Göz Hareketleriyle Duyarsızlaştırma ve Yine Sürece Terapisi olarak da bilinen EMDR, son vakitlerde terapi alanında popülaritesi artan bir terapi tekniği haline gelmiştir. 1987 yılında, Dr. Francine Shapiro’nun tesadüfen süratli göz hareketlerinin kendisine rahatsızlık veren kanıların tesirini azaltabildiğini keşfetmesi ile EMDR ortaya çıkmıştır.
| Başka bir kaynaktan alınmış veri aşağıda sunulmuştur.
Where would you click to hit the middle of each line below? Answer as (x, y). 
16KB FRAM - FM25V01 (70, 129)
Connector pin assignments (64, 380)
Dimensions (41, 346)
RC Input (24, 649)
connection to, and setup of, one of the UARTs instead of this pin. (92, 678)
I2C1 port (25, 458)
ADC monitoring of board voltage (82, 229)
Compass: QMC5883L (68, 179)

Bu sistem, Adaptif Bilgi Sürece modeline dayanmaktadır. Bu teoriye nazaran, beynimiz bir tecrübeye dair fikirleri, duyumları, hisleri ve o tecrübeye dair sahneleri birer bilgi olarak alıp işlemektedir. Bu süreç sonucunda ise tecrübeler, zihnimizdeki anı ağlarını oluşturmaktadır. Vakit içerisinde bu tecrübeler anılara, anılar da öğrenme sürecine dönüşmektedir. Lakin vakit zaman bu sistemde birtakım arızalar çıkmakta ve anılar düzgün bir biçimde işlenememektedir. Pekala, bu sistemde bir sorun çıktığını nasıl anlarız?
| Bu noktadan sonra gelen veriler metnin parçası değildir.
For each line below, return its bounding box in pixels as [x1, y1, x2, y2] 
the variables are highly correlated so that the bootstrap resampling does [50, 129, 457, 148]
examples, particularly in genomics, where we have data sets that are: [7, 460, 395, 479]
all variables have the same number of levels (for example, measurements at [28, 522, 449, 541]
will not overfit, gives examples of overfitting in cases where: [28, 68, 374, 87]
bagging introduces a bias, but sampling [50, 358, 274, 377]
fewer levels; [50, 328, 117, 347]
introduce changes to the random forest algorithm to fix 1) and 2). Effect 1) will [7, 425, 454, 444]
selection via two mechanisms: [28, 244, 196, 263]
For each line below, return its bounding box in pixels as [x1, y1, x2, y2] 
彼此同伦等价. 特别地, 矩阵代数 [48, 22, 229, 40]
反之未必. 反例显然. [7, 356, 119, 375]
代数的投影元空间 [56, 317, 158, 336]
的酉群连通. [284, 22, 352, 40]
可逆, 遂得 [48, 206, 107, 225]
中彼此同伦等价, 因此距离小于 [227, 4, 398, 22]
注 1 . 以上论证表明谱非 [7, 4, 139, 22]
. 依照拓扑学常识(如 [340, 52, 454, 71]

Doğal afetlerden kazalara, cinsel bütünlüğe yönelik akınlardan savaşlara kadar ruh sıhhatimizi sarsan büyük travmalar vardır. Bunların yanı sıra günlük hayatta yaşadığımız ve bizde problem yaratan pek çok rahatsız edici olay başımıza gelebilir. Bu stil olumsuz tecrübeler bir nevi sistemde arıza üreterek bilgi sürece sürecinin aksamasına yol açmaktadır. Böylelikle bir tecrübeye ilişkin duyumlar, kanılar ve hisler üzere kesimler adeta vakitte donarak başka anı ağlarına entegre olamaz. Böylelikle günlük hayatımızda karşımıza çıkan birtakım durumlar, bu anıları tetikleyerek bizi rahatsız eder – güya tekrardan o anı yaşıyor üzere hissederiz.
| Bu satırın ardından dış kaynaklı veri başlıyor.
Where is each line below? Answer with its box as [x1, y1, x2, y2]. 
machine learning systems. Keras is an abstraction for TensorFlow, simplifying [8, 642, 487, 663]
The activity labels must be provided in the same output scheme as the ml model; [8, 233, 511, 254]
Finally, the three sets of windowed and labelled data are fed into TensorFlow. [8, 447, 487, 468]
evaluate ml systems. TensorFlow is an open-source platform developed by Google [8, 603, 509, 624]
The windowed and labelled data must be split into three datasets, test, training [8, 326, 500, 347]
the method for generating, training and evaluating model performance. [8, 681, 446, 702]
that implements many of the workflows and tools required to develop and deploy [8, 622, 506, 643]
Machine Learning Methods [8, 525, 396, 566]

İşte tam bu noktada EMDR, bu makineyi düzgün bir halde çalıştırır: Travmatik anılara ulaşarak onları tekrar süreçler. Çarklar çalıştıkça travmatik anıların oluşturduğu negatif inanışlar, rahatsız vücut duyumları ve olumsuz hisler teker teker çözülür. Böylelikle bilgi yine sağlıklı bir biçimde işlenerek şahsa yeni bir öğrenme ve bakış açısı kazandırır. Anılar ya da tecrübeler unutulmaz; lakin bu olaya verilen reaksiyon değişir.
Seans odasında neler oluyor? EMDR; geçmiş, şimdiki vakit ve gelecekten beslenir. Geçmiş anılardan başlar, şimdiki semptomları görür ve gelecekte ortaya çıkabilecek benzeri durumlara dair fonksiyonel davranışlar geliştiririz. Bu noktada “duyarsızlaştırma” ismi verilen bir teknik ile göz hareketleri, vücudun sağ ve sol yanı dokunarak yahut işitsel olarak iki kulağın duyabileceği formda uyaranlar veririz. Maksadımız, beynin iki yarım küresi ortasında bir geçiş sağlayarak anıların tekrar işlenmesidir.
Örneğin, yakın vakitte bir iş görüşmesi sırasında gerginlik sebebiyle ne diyeceğini unuttuğu için terapiye gelen bir danışanı ele alalım. Kendisinin “ben beceriksizim” olumsuz inancı, “korku, kaygı” üzere olumsuz hisleri ve “elleri titreme, mide bulantısı, baş dönmesi” üzere bedensel duyumları var. Bunlar sorunun kendisini değil, semptomları oluşturur. EMDR, bu negatif inancın dayandığı temel anıları bularak bir nevi kökten tahlil bulmaktadır.
Kimler EMDR terapisinden yararlanabilir? Yapılan çalışmalara nazaran; dert bozukluklarından depresyona, yeme bozukluklarından yas ve kayıp meselelerine kadar EMDR terapisi pek çok ruhsal sorun konusunda faaldir. Bilhassa gerilimli yahut travmatik olaylar konusunda EMDR’in fayda gösterdiği pek çok araştırma yapılmıştır.
Bütün bunlara ek olarak, EMDR’in rastgele bir anıyı silmediği yahut bunun bir hipnoz metodu olmadığını belirtebiliriz. EMDR terapisi eğitimini tamamlayan psikologların verdiği terapötik bir metottur.